A team of scientists has determined that ice can be melted at –180 degree Celsius if the ice crystals contain just 48 water molecules.
London: A team of scientists has determined that ice can be melted at –180 degree Celsius if the ice crystals contain just 48 water molecules.
According to a report in New Scientist, Bernd von Issendorff at the University of Freiburg in Germany and his colleagues created ice clusters of just a few tens of water molecules, tagged with an extra electron.
The electron’s charge allowed the team to trap the clusters in electric fields and weed out those of the wrong size.
As the ice clusters were ten thousand times smaller than a grain of sand, the researchers couldn’t merely watch them melt.
Instead, at temperatures ranging from -265 degree C to -80 degree C, they triggered the evaporation of a few molecules with pulses of laser light.
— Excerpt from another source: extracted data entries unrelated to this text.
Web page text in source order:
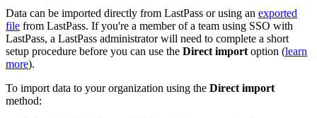
Data can be imported directly from LastPass or using an exported
file from LastPass. If you're a member of a team using SSO with
LastPass, a LastPass administrator will need to complete a short
setup procedure before you can use the Direct import option (learn
more).
To import data to your organization using the Direct import
method:
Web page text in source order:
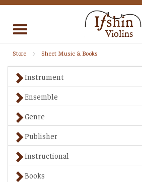
Toggle
Store Sheet Music & Books
Instrument
Ensemble
Genre
Publisher
Instructional
Books
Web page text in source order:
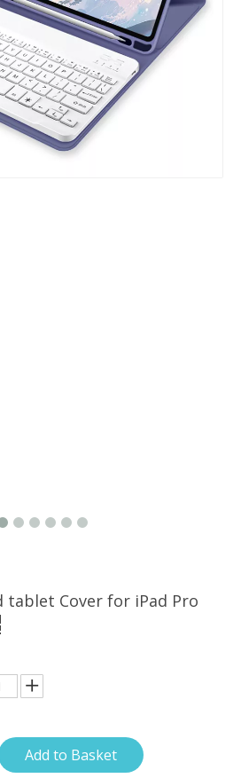
Which models can the keyboard Case match?
case is a multi-functional
tablet Cover for iPad Pro
Add to Basket
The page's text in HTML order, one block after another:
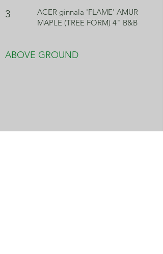
3
ACER ginnala 'FLAME' AMUR
MAPLE (TREE FORM) 4" B&B
ABOVE GROUND
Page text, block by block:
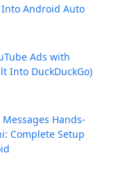
Android Auto
Ads with
Into DuckDuckGo)
Hands-
Complete Setup
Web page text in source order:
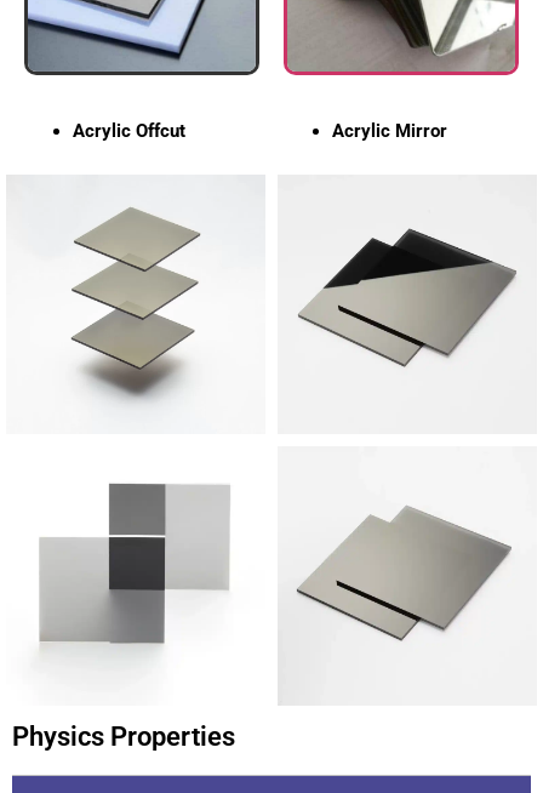
Acrylic Offcut Acrylic Mirror
Physics Properties
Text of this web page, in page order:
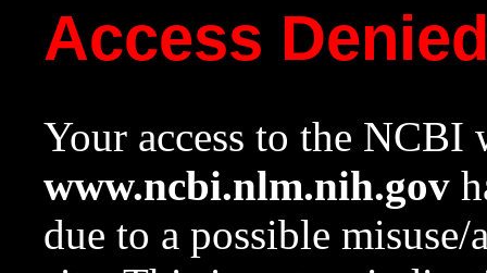
Access
Your access to the NCBI
www.ncbi.nlm.nih.gov
due to a possible
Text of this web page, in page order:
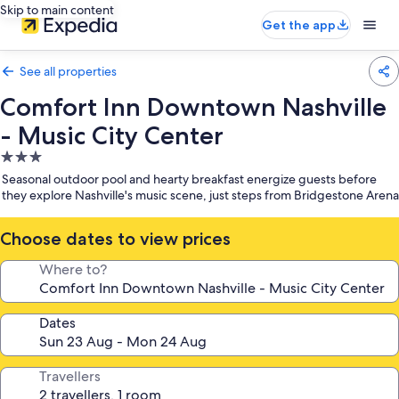
Skip to main content
Get the app
See all properties
Comfort Inn Downtown Nashville
- Music City Center
3.0
star
property
Seasonal outdoor pool and hearty breakfast energize guests before
they explore Nashville's music scene, just steps from Bridgestone Arena
Choose dates to view prices
Where to?
Dates
Travellers
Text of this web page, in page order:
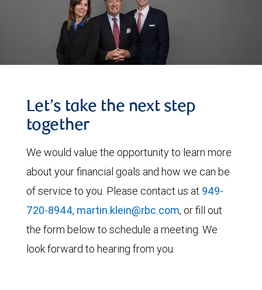
Let’s take the next step
together
We would value the opportunity to learn more
about your financial goals and how we can be
of service to you. Please contact us at 949-
720-8944, martin.klein@rbc.com, or fill out
the form below to schedule a meeting. We
look forward to hearing from you.

By counting the number of molecules that evaporated, they could calculate the energy of each cluster before it was zapped.
Since liquids contain more energy than solids, they could deduce the temperature at which the clusters melted.
The researchers were surprised to find melting began at just under –180 degree C.
“Probably anybody would have guessed that a small amount of water behaves differently, but maybe not so many that it is so different,” said von Issendorff.
Von Issendorff and his colleagues expect their findings will fine-tune models that explain and predict cloud formation and climate, atmospheric chemistry, and the evolution of water-rich objects in outer space, such as fledgling comets.